What you are asked to do — Would you copy the entries that follow exactly, leaving out every picture?

Source data —
'''
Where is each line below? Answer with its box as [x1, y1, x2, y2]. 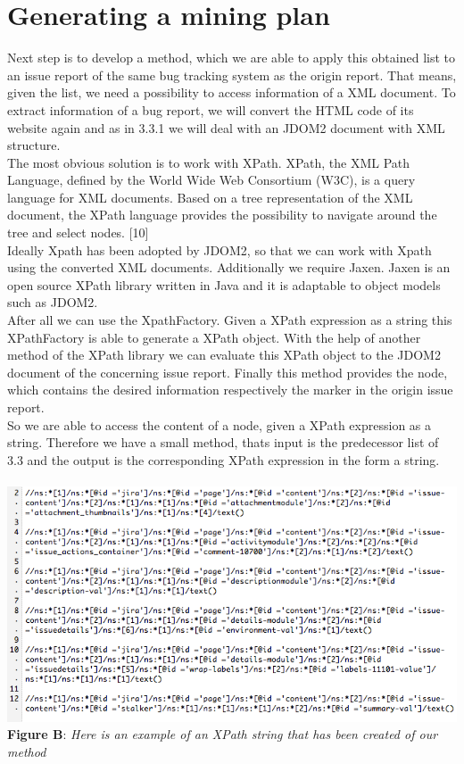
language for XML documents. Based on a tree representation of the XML [7, 187, 413, 206]
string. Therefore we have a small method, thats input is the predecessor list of [7, 433, 439, 452]
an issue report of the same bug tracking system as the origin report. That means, [7, 65, 457, 84]
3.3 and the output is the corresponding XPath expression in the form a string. [7, 450, 440, 469]
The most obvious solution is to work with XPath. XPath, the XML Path [7, 153, 410, 171]
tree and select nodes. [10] [7, 223, 149, 242]
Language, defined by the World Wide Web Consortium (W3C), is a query [7, 170, 416, 189]
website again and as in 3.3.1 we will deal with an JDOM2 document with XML [7, 118, 445, 137]
'''
Response to this exercise —
Where is each line below? Answer with its box as [x1, y1, x2, y2]. 
language for XML documents. Based on a tree representation of the XML [7, 187, 413, 206]
string. Therefore we have a small method, thats input is the predecessor list of [7, 433, 439, 452]
an issue report of the same bug tracking system as the origin report. That means, [7, 65, 457, 84]
3.3 and the output is the corresponding XPath expression in the form a string. [7, 450, 440, 469]
The most obvious solution is to work with XPath. XPath, the XML Path [7, 153, 410, 171]
tree and select nodes. [10] [7, 223, 149, 242]
Language, defined by the World Wide Web Consortium (W3C), is a query [7, 170, 416, 189]
website again and as in 3.3.1 we will deal with an JDOM2 document with XML [7, 118, 445, 137]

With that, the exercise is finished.